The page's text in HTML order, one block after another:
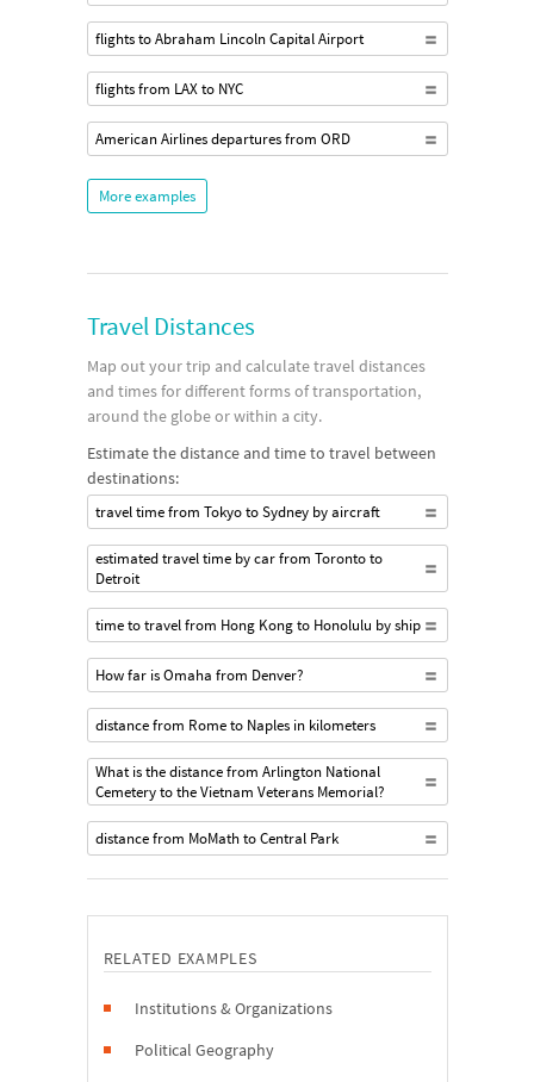
flights to Abraham Lincoln Capital Airport
flights from LAX to NYC
American Airlines departures from ORD
More examples
Travel Distances
Map out your trip and calculate travel distances
and times for different forms of transportation,
around the globe or within a city.
Estimate the distance and time to travel between
destinations:
travel time from Tokyo to Sydney by aircraft
estimated travel time by car from Toronto to
Detroit
time to travel from Hong Kong to Honolulu by ship
How far is Omaha from Denver?
distance from Rome to Naples in kilometers
What is the distance from Arlington National
Cemetery to the Vietnam Veterans Memorial?
distance from MoMath to Central Park
RELATED EXAMPLES
Institutions & Organizations
Political Geography
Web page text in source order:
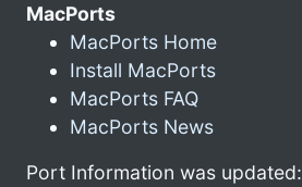
MacPorts
MacPorts Home
Install MacPorts
MacPorts FAQ
MacPorts News
Port Information was updated:
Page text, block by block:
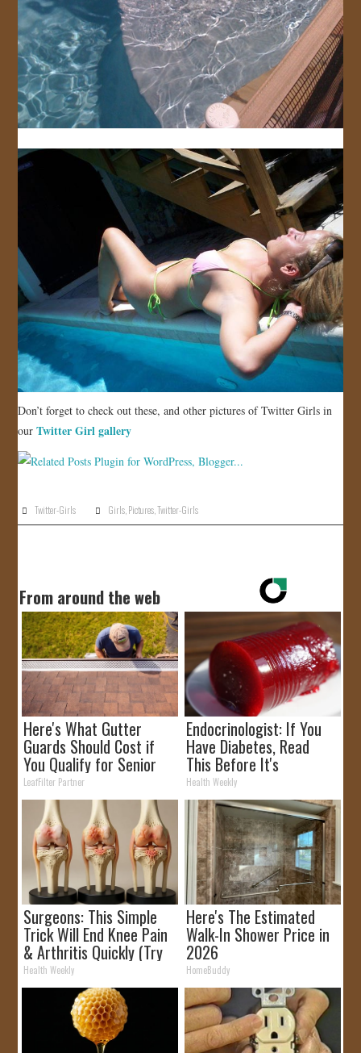
Don’t forget to check out these, and other pictures of Twitter Girls in
ourTwitter Girl gallery
Twitter-Girls Girls Pictures ,Twitter-Girls
From around the web
Here's What Gutter
Guards Should Cost if
You Qualify for Senior
Rebates
LeafFilter Partner
Endocrinologist: If You
Have Diabetes, Read
This Before It's
Removed!
Health Weekly
Surgeons: This Simple
Trick Will End Knee Pain
& Arthritis Quickly (Try
It)
Health Weekly
Here's The Estimated
Walk-In Shower Price in
2026
HomeBuddy
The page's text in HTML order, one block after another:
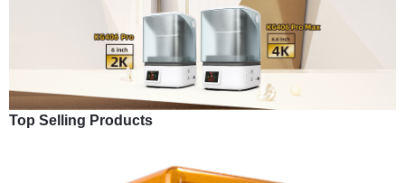
Top Selling Products
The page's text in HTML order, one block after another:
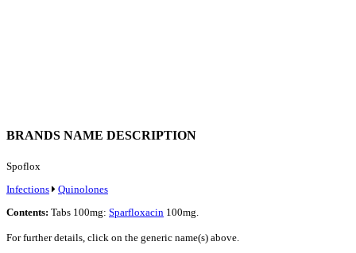
BRANDS NAME DESCRIPTION
Spoflox
Infections
Quinolones
Contents: Tabs 100mg: Sparfloxacin 100mg.
For further details, click on the generic name(s) above.
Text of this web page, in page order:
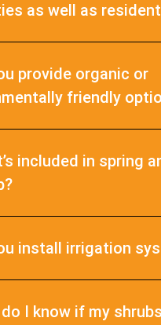
as well as
provide organic or
friendly
included in spring
install irrigation
I know if my
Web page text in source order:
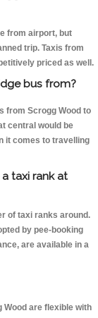
from airport, but
trip. Taxis from
priced as well.
bus from?
from Scrogg Wood to
central would be
it comes to travelling
taxi rank at
of taxi ranks around.
by pee-booking
are available in a
are flexible with
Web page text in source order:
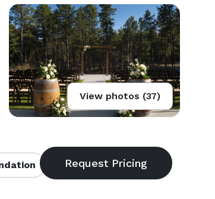
View photos (37)
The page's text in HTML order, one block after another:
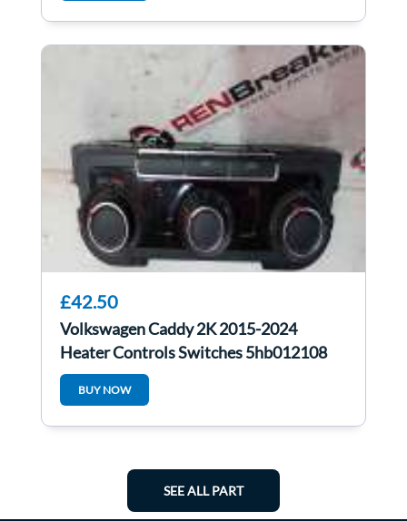
£42.50
Volkswagen Caddy 2K 2015-2024
Heater Controls Switches 5hb012108
BUY NOW
SEE ALL PART
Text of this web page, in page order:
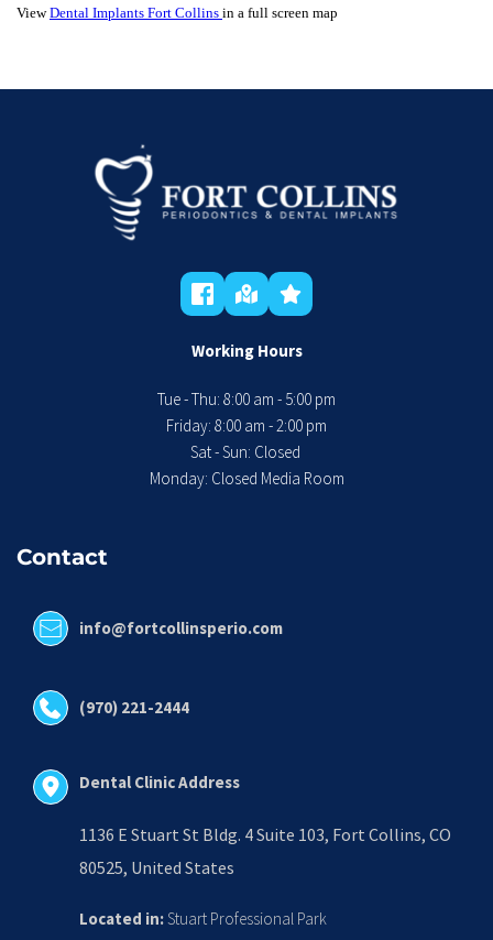
ViewDental Implants Fort Collins in a full screen map
Working Hours
Tue - Thu: 8:00 am - 5:00 pm
Friday: 8:00 am - 2:00 pm
Sat - Sun: Closed
Monday: Closed Media Room
Contact
info@fortcollinsperio.com
(970) 221-2444
Dental Clinic Address
1136 E Stuart St Bldg. 4 Suite 103, Fort Collins, CO
80525, United States
Located in: Stuart Professional Park

———

*PROBLEM DESCRIPTION*
Copy all of the records verbatim, omitting the pictures.

*ANSWER SPACE*
The page's text in HTML order, one block after another:
flights to Abraham Lincoln Capital Airport
flights from LAX to NYC
American Airlines departures from ORD
More examples
Travel Distances
Map out your trip and calculate travel distances
and times for different forms of transportation,
around the globe or within a city.
Estimate the distance and time to travel between
destinations:
travel time from Tokyo to Sydney by aircraft
estimated travel time by car from Toronto to
Detroit
time to travel from Hong Kong to Honolulu by ship
How far is Omaha from Denver?
distance from Rome to Naples in kilometers
What is the distance from Arlington National
Cemetery to the Vietnam Veterans Memorial?
distance from MoMath to Central Park
RELATED EXAMPLES
Institutions & Organizations
Political Geography
Web page text in source order:
MacPorts
MacPorts Home
Install MacPorts
MacPorts FAQ
MacPorts News
Port Information was updated:
Page text, block by block:
Don’t forget to check out these, and other pictures of Twitter Girls in
ourTwitter Girl gallery
Twitter-Girls Girls Pictures ,Twitter-Girls
From around the web
Here's What Gutter
Guards Should Cost if
You Qualify for Senior
Rebates
LeafFilter Partner
Endocrinologist: If You
Have Diabetes, Read
This Before It's
Removed!
Health Weekly
Surgeons: This Simple
Trick Will End Knee Pain
& Arthritis Quickly (Try
It)
Health Weekly
Here's The Estimated
Walk-In Shower Price in
2026
HomeBuddy
The page's text in HTML order, one block after another:
Top Selling Products
The page's text in HTML order, one block after another:
BRANDS NAME DESCRIPTION
Spoflox
Infections
Quinolones
Contents: Tabs 100mg: Sparfloxacin 100mg.
For further details, click on the generic name(s) above.
Text of this web page, in page order:
as well as
provide organic or
friendly
included in spring
install irrigation
I know if my
Web page text in source order:
from airport, but
trip. Taxis from
priced as well.
bus from?
from Scrogg Wood to
central would be
it comes to travelling
taxi rank at
of taxi ranks around.
by pee-booking
are available in a
are flexible with
Web page text in source order:
View photos (37)
The page's text in HTML order, one block after another:
£42.50
Volkswagen Caddy 2K 2015-2024
Heater Controls Switches 5hb012108
BUY NOW
SEE ALL PART
Text of this web page, in page order:
ViewDental Implants Fort Collins in a full screen map
Working Hours
Tue - Thu: 8:00 am - 5:00 pm
Friday: 8:00 am - 2:00 pm
Sat - Sun: Closed
Monday: Closed Media Room
Contact
info@fortcollinsperio.com
(970) 221-2444
Dental Clinic Address
1136 E Stuart St Bldg. 4 Suite 103, Fort Collins, CO
80525, United States
Located in: Stuart Professional Park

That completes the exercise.